The Usual Suspects

I strongly recommend that you read this op-ed at Reuters from Foreign Policy columnist James Bamford. The gist of it is that motive and opportunity aren’t enough to assign blame for the hack of the Democratic National Committee. Here’s a snippet:

The problem with attempting to draw a straight line from the Kremlin to the Clinton campaign is the number of variables that get in the way. For one, there is little doubt about Russian cyber fingerprints in various U.S. campaign activities. Moscow, like Washington, has long spied on such matters. The United States, for example, inserted malware in the recent Mexican election campaign. The question isn’t whether Russia spied on the U.S. presidential election, it’s whether it released the election emails.

Then there’s the role of Guccifer 2.0, the person or persons supplying WikiLeaks and other organizations with many of the pilfered emails. Is this a Russian agent? A free agent? A cybercriminal? A combination, or some other entity? No one knows.

There is also the problem of groupthink that led to the war in Iraq. For example, just as the National Security Agency, the Central Intelligence Agency and the rest of the intelligence establishment are convinced Putin is behind the attacks, they also believed it was a slam-dunk that Saddam Hussein had a trove of weapons of mass destruction.

It might have been the Russians. It might have been any of a dozen other organizations or groups. There just isn’t enough evidence to make a conclusive determination.
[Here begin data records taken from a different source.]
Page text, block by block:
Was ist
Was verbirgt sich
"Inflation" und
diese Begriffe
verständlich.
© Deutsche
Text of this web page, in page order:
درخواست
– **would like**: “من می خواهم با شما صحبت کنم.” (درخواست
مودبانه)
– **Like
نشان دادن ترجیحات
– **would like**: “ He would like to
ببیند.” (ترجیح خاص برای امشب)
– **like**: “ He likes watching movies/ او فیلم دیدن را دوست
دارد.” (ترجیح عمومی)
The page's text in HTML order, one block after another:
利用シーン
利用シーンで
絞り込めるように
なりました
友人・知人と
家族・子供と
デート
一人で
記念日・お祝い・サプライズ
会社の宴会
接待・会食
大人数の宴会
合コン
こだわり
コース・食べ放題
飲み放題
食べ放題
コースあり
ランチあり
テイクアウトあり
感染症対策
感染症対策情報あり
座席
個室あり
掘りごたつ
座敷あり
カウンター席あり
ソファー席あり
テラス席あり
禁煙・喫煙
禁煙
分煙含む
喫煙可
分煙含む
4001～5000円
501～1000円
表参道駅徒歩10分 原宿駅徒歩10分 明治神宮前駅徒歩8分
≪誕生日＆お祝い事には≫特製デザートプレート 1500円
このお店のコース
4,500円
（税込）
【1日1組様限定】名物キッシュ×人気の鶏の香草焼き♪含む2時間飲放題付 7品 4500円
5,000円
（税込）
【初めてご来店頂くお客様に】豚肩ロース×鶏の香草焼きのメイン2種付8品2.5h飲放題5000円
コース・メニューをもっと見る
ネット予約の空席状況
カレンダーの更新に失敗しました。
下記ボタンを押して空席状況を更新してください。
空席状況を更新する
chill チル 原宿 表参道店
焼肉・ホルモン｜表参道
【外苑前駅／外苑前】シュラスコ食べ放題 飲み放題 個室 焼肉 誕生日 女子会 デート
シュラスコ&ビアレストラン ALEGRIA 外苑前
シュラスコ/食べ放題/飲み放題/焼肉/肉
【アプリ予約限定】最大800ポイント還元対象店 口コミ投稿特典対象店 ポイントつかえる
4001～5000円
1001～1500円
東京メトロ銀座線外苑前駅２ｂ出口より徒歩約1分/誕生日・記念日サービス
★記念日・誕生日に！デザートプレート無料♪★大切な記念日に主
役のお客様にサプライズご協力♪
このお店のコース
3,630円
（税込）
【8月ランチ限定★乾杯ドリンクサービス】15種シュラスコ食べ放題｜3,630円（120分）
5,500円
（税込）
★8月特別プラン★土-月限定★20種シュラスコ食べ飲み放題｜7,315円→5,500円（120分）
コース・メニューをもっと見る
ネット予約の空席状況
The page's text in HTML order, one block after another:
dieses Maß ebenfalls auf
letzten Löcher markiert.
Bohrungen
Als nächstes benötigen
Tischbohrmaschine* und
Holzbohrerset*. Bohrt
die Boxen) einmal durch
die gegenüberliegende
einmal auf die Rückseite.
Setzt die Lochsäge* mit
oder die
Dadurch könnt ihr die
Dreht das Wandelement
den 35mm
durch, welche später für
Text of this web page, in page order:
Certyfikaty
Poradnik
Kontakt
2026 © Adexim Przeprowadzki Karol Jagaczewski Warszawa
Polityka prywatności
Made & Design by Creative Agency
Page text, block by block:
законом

What’s the worst case scenario? I think that would be blaming the Russians if the Russians weren’t responsible. Not only will that further alienate the Russians but it will take attention away from the actual culprits.

The real solution might be to tighten up on security but to do that they’d need to start taking advice from someone who actually knew what they were doing and wasn’t a politician. Mustn’t have that.